As though in a dream, she felt a hand touch her on the shoulder, lift her from her chair, and lead her to the bed. Her nightie left her body. She was caressed, teased, brought up to the brink of climax, only to fall again. When she finally came, her eyes opened wide and she saw her neighbor's face inches from her own. Then he was inside her, filling her with his need, but stealing something from her at the same time— a part of herself more precious than any moment's pleasure.
Lysistratus looked down at the woman's limp body, holding a pillow in his hand. She
knew.
In that moment that he'd taken a piece of her, she had opened her eyes wide, recognized him, and understood what he did. He toyed with the pillow, then tossed it aside. Now was not a good time. It was too close to home. He left the room as silently as he'd entered.
When Lisa woke the next morning at ten, she was already a half hour late for work. It wasn't until her lunch hour that she remembered last night's erotic dream. She smiled. The man next door had been in it. The smile faltered as the memory grew a little sharper. Tied up with the eroticism was something ugly that she couldn't quite place. But it left her with a vague unease and edgy nerves, and the disturbing sensation that it hadn't been a dream.
By her afternoon break she was feeling so high-strung that she dug out her prescription from the bottom of her purse and had it filled at the pharmacy across the street.
Peter left Cat's house with a certain amount of misgiving. She was much calmer now and had promised to meet him at the store later in the morning. She'd promised as well to keep the doors locked while she was home, and that when she did leave, she'd make certain there was more than one person on the street. In the light of morning it all seemed a little foolish, but while the stranger aspects of last night still needed some suitable explanation as far as Peter was concerned, the very real threat of an intruder— of Cat's watcher— couldn't be denied.
Peter still felt they should have called the police. They were equipped to handle this sort of thing. Ordinary people might be able to deal with a psycho in a Brian De Palma film or in the pages of a Stephen King thriller, but this was the real world, and out here on the streets it just didn't work that way.

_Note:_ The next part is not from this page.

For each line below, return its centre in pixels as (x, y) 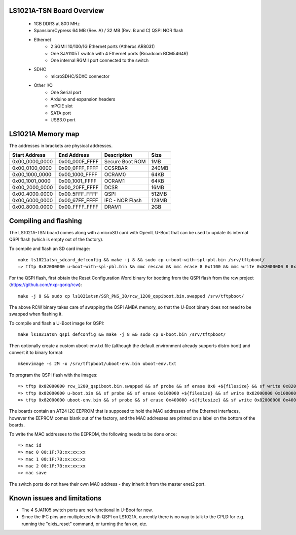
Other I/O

He meant to stay at her house tonight and if they saw anyone lurking about, if they saw
anything
out of the ordinary, he'd call the cops himself. But before that, before he even opened the store, he had another part of Cat's problems to deal with. He liked her a lot, but she needed more than just a friend right now. Maybe she and Ben would hit it off or maybe they wouldn't. But it sure as hell wouldn't hurt to give them the opportunity to have a go at it.
"Mick?"
He turned back to the bed. Becki sat up, the sheets falling back from her breasts. She grinned.
"Where ya going?"
"To work."
"Capitalist."
"Slug-a-bed."
She stretched, ruffling her spiked hair. "Do you have to go right this minute?"
"Well…"
Mick let his jeans fall to the floor and climbed back into bed. Becki pushed him down and sat on his stomach, running her hands down his chest.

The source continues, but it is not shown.